• Jan 16th 2009, 06:21 PM
jax760
A sample of 15 observations has a standard deviation of 4. The sum of the squared deviations from the sample mean is?

1.) 19
2.)56
3.)60
4.) 224
5.)240

I'm stuck on this problem is you can please help me I would much appreciate it, thanx!
• Jan 16th 2009, 06:42 PM
vincisonfire
$s_x = \sqrt{\frac{1}{n-1} \sum_i (x_i - x_{\text{mean}})^2}$
$4 = \sqrt{\frac{1}{15-1} \sum_i (x_i - x_{\text{mean}})^2}$
$16 = \frac{1}{14} \sum_i (x_i - x_{\text{mean}})^2$
$16\cdot 14 = 224 = \sum_i (x_i - x_{\text{mean}})^2$
• Jan 17th 2009, 02:32 AM
Constatine11
Quote:

Originally Posted by vincisonfire
$s_x = \sqrt{\frac{1}{n-1} \sum_i (x_i - x_{\text{mean}})^2}$
$4 = \sqrt{\frac{1}{15-1} \sum_i (x_i - x_{\text{mean}})^2}$
$16 = \frac{1}{14} \sum_i (x_i - x_{\text{mean}})^2$
$16\cdot 14 = 224 = \sum_i (x_i - x_{\text{mean}})^2$

The sample SD uses a divisor of N not N-1, the latter is the usual estimator for the population SD.

So this changes your post to:

$s_x = \sqrt{\frac{1}{n} \sum_i (x_i - x_{\text{mean}})^2}$

$4 = \sqrt{\frac{1}{15} \sum_i (x_i - x_{\text{mean}})^2}$

$16 = \frac{1}{15} \sum_i (x_i - x_{\text{mean}})^2$

$16\times 15 = 240 = \sum_i (x_i - x_{\text{mean}})^2$
• Jan 17th 2009, 05:34 AM
vincisonfire
For a sample you must use a divisor of N-1 to have an unbiased estimation of the real standard deviation.
For a population you must use a divisor of N to get the real standard deviation.
http://en.wikipedia.org/wiki/Standar...dard_deviation
• Jan 17th 2009, 05:53 AM
mr fantastic
Quote:

Originally Posted by vincisonfire
For a sample you must use a divisor of N-1 to have an unbiased estimation of the real standard deviation.
For a population you must use a divisor of N to get the real standard deviation.
Standard deviation - Wikipedia, the free encyclopedia

Does the question ask for an estimate of a population variance based on the sample variance .....? That would be a completely different question and using N - 1 as the divisor would be appropriate.

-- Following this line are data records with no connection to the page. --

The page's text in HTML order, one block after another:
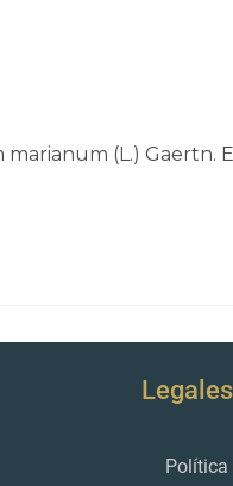
(L.) Gaertn.
Legales
Política
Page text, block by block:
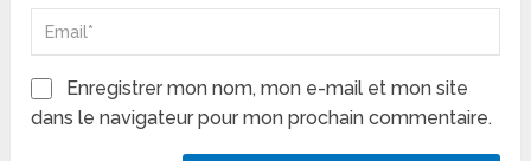
Enregistrer mon nom, mon e-mail et mon site
dans le navigateur pour mon prochain commentaire.
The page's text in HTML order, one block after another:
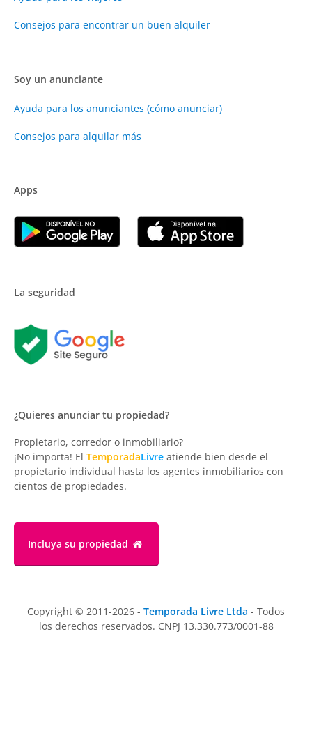
Consejos para encontrar un buen alquiler
Soy un anunciante
Ayuda para los anunciantes (cómo anunciar)
Consejos para alquilar más
Apps
La seguridad
¿Quieres anunciar tu propiedad?
Propietario, corredor o inmobiliario?
¡No importa! El TemporadaLivre atiende bien desde el
propietario individual hasta los agentes inmobiliarios con
cientos de propiedades.
Incluya su propiedad
Copyright © 2011-2026 - Temporada Livre Ltda - Todos
los derechos reservados. CNPJ 13.330.773/0001-88
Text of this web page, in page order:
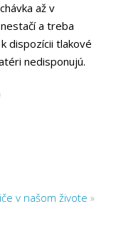
až v
a treba
dispozícii tlakové
nedisponujú.
v našom živote »
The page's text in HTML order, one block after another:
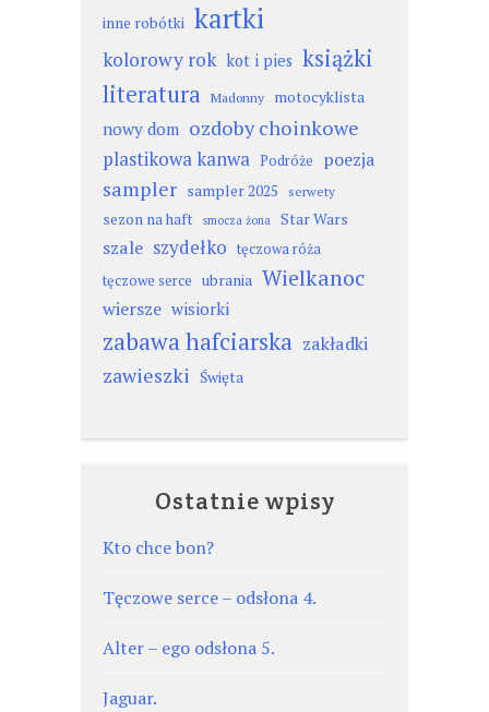
inne robótki kartki
kolorowy rok kot i pies książki
literatura Madonny motocyklista
nowy dom ozdoby choinkowe
plastikowa kanwa Podróże poezja
sampler sampler 2025 serwety
sezon na haft smocza żona Star Wars
szale szydełko tęczowa róża
tęczowe serce ubrania Wielkanoc
wiersze wisiorki
zabawa hafciarska zakładki
zawieszki Święta
Ostatnie wpisy
Kto chce bon?
Tęczowe serce – odsłona 4.
Alter – ego odsłona 5.
Jaguar.
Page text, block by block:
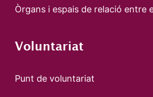
Òrgans i espais de relació entre
Voluntariat
Punt de voluntariat
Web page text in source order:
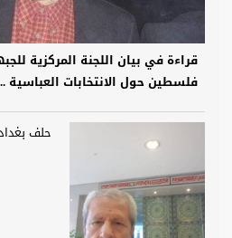
قراءة في بيان اللجنة المركزية
فلسطين حول الانتخابات العباسية
حلف
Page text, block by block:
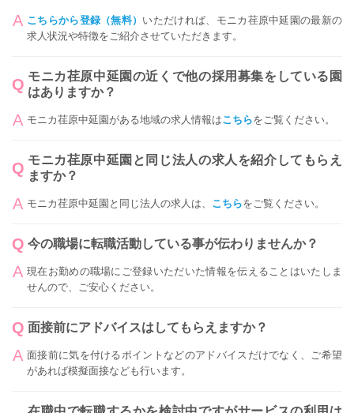
こちらから登録（無料） いただければ、モニカ荏原中延園の最新の
求人状況や特徴をご紹介させていただきます。
モニカ荏原中延園の近くで他の採用募集をしている園
はありますか？
モニカ荏原中延園がある地域の求人情報はこちらをご覧ください。
モニカ荏原中延園と同じ法人の求人を紹介してもらえ
ますか？
モニカ荏原中延園と同じ法人の求人は、 こちらをご覧ください。
今の職場に転職活動している事が伝わりませんか？
現在お勤めの職場にご登録いただいた情報を伝えることはいたしま
せんので、ご安心ください。
面接前にアドバイスはしてもらえますか？
面接前に気を付けるポイントなどのアドバイスだけでなく、ご希望
があれば模擬面接なども行います。

When calculating a sample variance in the context of plain and simple univariate statistics, a divisor of N is used. The wikipedia link says this.
• Jan 17th 2009, 06:10 AM
vincisonfire
Isn't it always the case that we are trying to figure out what the standard deviation of the population is?
I may be wrong but I've never seen a sample variance written with a divisor of N.
• Jan 17th 2009, 06:17 AM
mr fantastic
Quote:

Originally Posted by vincisonfire
Isn't it always the case that we are trying to figure out what the standard deviation of the population is?
[snip]

No. Eg. You might have data from a test done by a class of 20 students and you're interested in the mean and the standard deviation ......

A key quote from the Wiki link:

"Note that if the above data set represented only a sample from a greater population, a modified standard deviation would be calculated (explained below) to estimate the population standard deviation, which would give 6.93 for this example."
• Jan 17th 2009, 06:19 AM
vincisonfire
I understand what you mean.
But as I learned it, in your example, the 20 students would be a population.
• Jan 17th 2009, 02:45 PM
mr fantastic
Quote:

Originally Posted by vincisonfire
I understand what you mean.
But as I learned it, in your example, the 20 students would be a population.

So then you're not estimating the variance of a population from a sample, you're actually getting the 'exact' varience of the population.